* **Provided material**
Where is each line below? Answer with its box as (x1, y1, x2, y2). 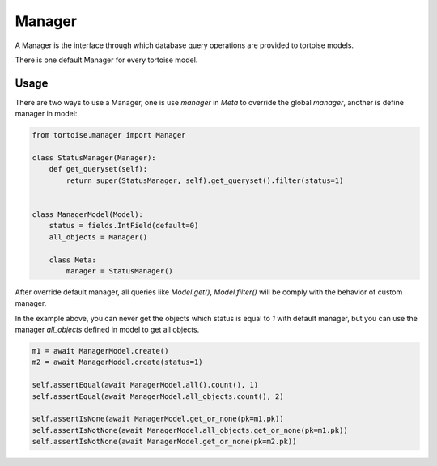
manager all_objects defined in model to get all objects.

* * *

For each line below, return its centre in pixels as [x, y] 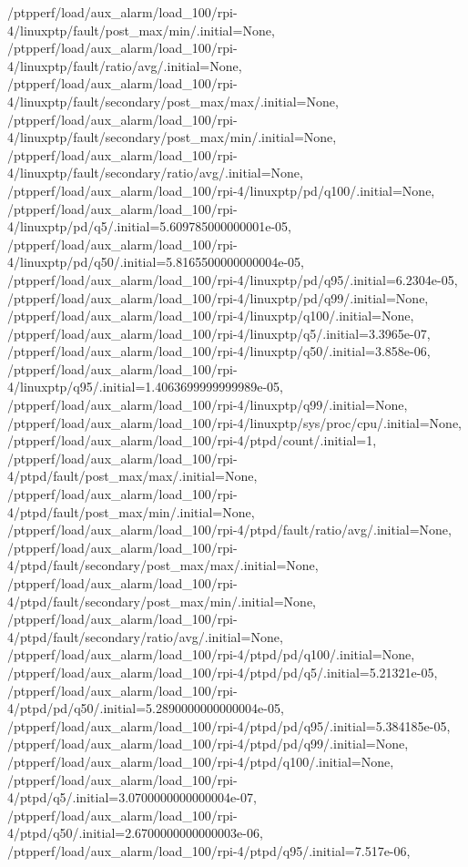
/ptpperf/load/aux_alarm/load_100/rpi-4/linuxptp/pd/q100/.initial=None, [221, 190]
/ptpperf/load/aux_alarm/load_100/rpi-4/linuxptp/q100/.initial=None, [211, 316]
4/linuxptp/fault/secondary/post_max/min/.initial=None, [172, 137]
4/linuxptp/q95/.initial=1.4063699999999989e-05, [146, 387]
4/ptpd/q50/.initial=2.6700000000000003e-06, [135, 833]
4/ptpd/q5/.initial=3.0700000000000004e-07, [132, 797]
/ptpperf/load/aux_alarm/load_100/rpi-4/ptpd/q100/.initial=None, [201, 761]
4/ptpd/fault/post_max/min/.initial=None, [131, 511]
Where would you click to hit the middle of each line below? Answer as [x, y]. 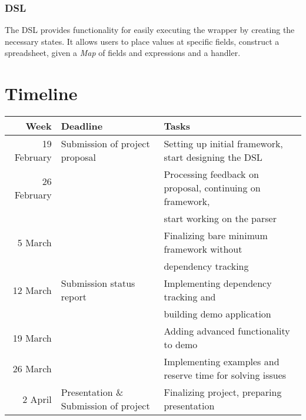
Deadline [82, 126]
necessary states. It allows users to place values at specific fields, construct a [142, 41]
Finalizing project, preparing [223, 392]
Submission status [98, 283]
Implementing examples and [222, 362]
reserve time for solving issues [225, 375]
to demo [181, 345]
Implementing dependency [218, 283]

* **Required action**
Every line that contains "ptpd" should be copied out of the data.

* **Solved exercise**
4/ptpd/q50/.initial=2.6700000000000003e-06, [135, 833]
4/ptpd/q5/.initial=3.0700000000000004e-07, [132, 797]
/ptpperf/load/aux_alarm/load_100/rpi-4/ptpd/q100/.initial=None, [201, 761]
4/ptpd/fault/post_max/min/.initial=None, [131, 511]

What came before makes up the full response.